Чернила в молоке

Она появилась в его жизни совсем недавно. Черно-белая, молчаливая, с русалочьими глазами и звонкой россыпью веснушек по всему лицу и – о Боже!  – наверное, телу. Она как-то совершенно невероятно пахла: ананасом и чернилами, обнадеживающей мягкостью кашемира, далекой и невнятной музыкой городских улиц. Она просто ходила мимо него, и никогда не смотрела – но каждый удар её каблука по мраморному полу вестибюля бил больно и прямо в сердце. «Интересно, чья она? - думал он. – Она также не может быть ничьей, как не способна стать моей. Никогда», - и это слово жгло, как крапивный сок.

По улицам бежали потоки весенней воды – или весенней грязи – люди были понуры и иногда раздражены, а он все думал и думал о ней, как будто ему было четырнадцать. Будто прежде он не знал о том, что существуют женщины, и вдруг заметил это. Беда была в том, что на самом деле он был прекрасно осведомлен о присутствии на планете прекрасного пола, и уже успел построить свою жизнь, свой счастливый и крепко держащий в объятьях повседневности уголок. Он уже давно дарил любовь, и был любим, но она ходила мимо и ее золотые веснушки сыпались, как дерзкие упреки…  И, увы, с этим ничего нельзя было поделать.

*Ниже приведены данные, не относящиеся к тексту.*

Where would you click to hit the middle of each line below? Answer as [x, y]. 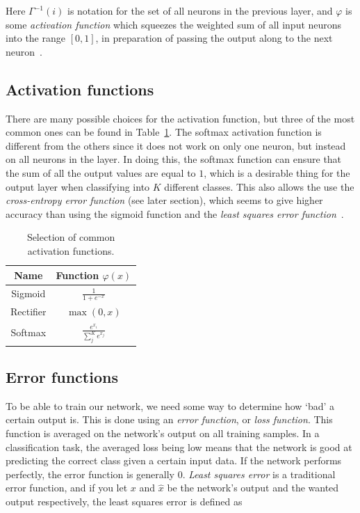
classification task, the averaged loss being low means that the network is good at [179, 447]
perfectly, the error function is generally [90, 474]
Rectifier [28, 311]
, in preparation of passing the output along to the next [214, 38]
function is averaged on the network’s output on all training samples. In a [163, 433]
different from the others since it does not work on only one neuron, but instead [176, 145]
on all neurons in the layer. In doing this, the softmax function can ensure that [174, 159]
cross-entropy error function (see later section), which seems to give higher [164, 200]
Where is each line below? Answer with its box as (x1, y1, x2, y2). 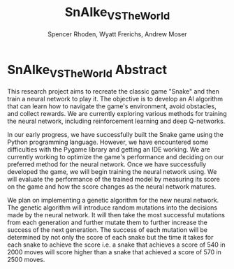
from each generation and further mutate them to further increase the (7, 218, 208, 226)
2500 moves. (7, 255, 45, 263)
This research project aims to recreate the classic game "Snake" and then (7, 87, 220, 95)
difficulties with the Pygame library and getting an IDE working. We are (7, 145, 211, 154)
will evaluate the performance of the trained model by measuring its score (7, 175, 220, 183)
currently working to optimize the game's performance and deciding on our (7, 152, 224, 161)
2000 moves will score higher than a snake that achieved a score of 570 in (7, 247, 222, 256)
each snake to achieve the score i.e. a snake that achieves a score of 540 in (7, 240, 226, 249)
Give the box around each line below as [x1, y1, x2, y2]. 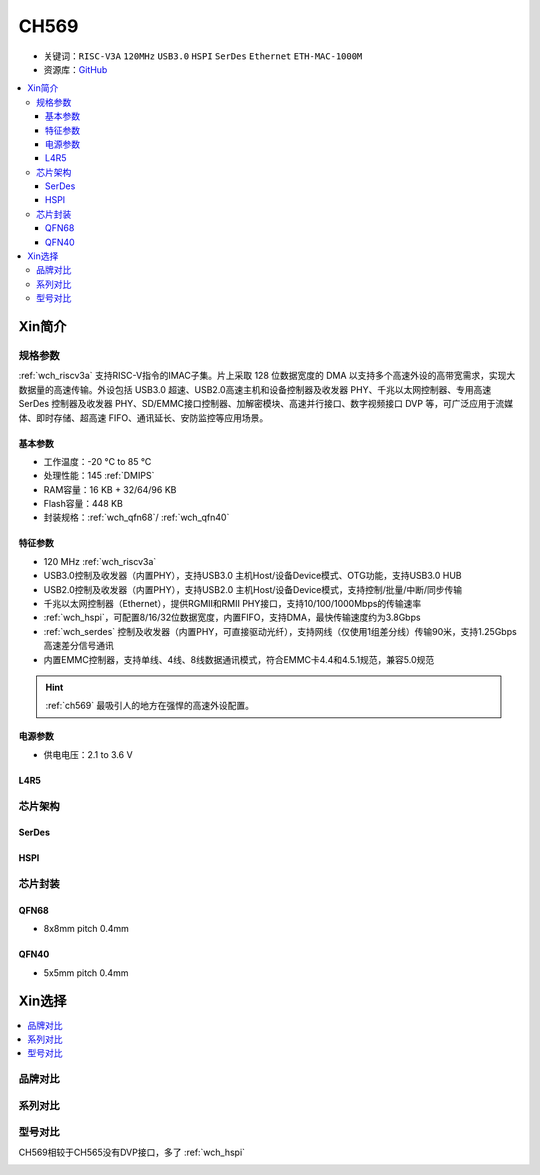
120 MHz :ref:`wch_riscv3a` [43, 555, 157, 567]
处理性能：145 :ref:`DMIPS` [43, 470, 155, 482]
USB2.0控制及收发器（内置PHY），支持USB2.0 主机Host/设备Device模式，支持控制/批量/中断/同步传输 [43, 583, 463, 595]
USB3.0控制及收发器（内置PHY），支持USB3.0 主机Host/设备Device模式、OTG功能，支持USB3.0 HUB [43, 570, 462, 582]
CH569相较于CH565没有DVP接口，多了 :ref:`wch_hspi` [18, 1146, 245, 1158]
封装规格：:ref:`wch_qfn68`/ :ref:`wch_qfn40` [43, 511, 230, 524]
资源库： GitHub [43, 63, 108, 75]
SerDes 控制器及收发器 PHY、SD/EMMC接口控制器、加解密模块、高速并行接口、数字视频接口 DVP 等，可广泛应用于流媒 [18, 398, 514, 410]
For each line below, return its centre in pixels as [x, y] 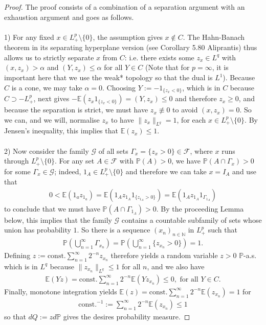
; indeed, [68, 171]
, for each [191, 119]
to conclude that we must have [52, 208]
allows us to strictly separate [49, 57]
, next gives [51, 98]
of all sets [113, 150]
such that [223, 230]
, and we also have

«Женщины по утрам красят ресницы чёрной тушью, чтобы глаза казались больше и выразительнее, - думал он. – Кроме того, они пудрят носы, чтобы спрятать поры, надевают чулки, и очень переживают, если резинка сжимает бедро так, что оно напоминает колбасу на прилавке. У них слишком много секретов, и они хитры, как лисы. Порой они невероятно забавны, и тогда похожи на смеющихся младенцев. И обычно дико красивы.

А она – ещё красивее».
 
Однажды он увидел, как она подписывается в регистрационном листе. Он шел следом и следом же ставил свою подпись. Её росчерк был идеален. Черный на белом, он напоминал арабскую вязь с фризов мусульманских мечетей и был совершенно не читаем.  Как её зовут? Какая у неё фамилия? Подпись даже не намекала на это. Она только пахла химической пастой из дешевой ручки и дразнила загадочностью.
Тот вечер он просидел в сети, разглядывая арабскую каллиграфию. Каждый плавный изгиб удалял его от неё, потому что не имел никакого к ней отношения, но он будоражил сознание изящной красотой, как это каждое утро делала она, а потому что-то общее у них всё-таки было.

А потом она уволилась.

В то утро кто-то разлил – как будто это было возможно – молоко в вестибюле. Чернилами больше не пахло, пахло деревней или молочным отделом пошлого магазина продуктов. Больше не было теплого кашемира, вместо этого по холлу бегала со шваброй какая-то несносная женщина, чьё имя было, конечно же, Тётя Маша или Тётя Валя, и размазывала по мрамору белую жидкость. Повсюду стучала сотня каблуков, и этот звук раздражал, как раздражает кожу едкий крапивный сок.

Тогда-то он и узнал её имя, но больше оно не имело значения.

«Я должен бы сегодня попасть под машину, - думал он. – Или броситься под поезд в метро. Как в кино. Её больше нет, и я, по идее, должен не мочь без неё жить. Но я, конечно, не попаду ни под какую машину. Максимум, что может случиться, - меня обольют грязью, пока я буду переходить улицу. Как это бывало сотни раз до этого дня. А значит, он не отличается ничем от дней предыдущих. И, конечно же, я могу без неё жить, и, пожалуй, это – самое ужасное.

Ведь её – больше нет». 

В перерыве он пил кофе, кофе с молоком, и вкус у него был такой, будто это было то самое молоко, которое утром вытирала тряпкой Тётя Маша. Он заказал его лишь потому, что поверх взбитой пены бариста всегда посыпал рыжеватую корицу. Хотя и это теперь не имело никакого значения, ведь та, чьи веснушки ассоциировались у него с коричной пылью, перестала существовать.

И его, конечно, обдал весенней грязью на светофоре какой-то старенький Опель. Жизнь входила в привычную колею, выдолбленную, утрамбованную сотней похожих один на другой московских дней, в которых было все, кроме запаха чернил, арабской вязи и золотящихся веснушек.

Её звали
Инна Соловьёва.

А машина его всё-таки сбила, но через два года, и, к счастью, не насмерть.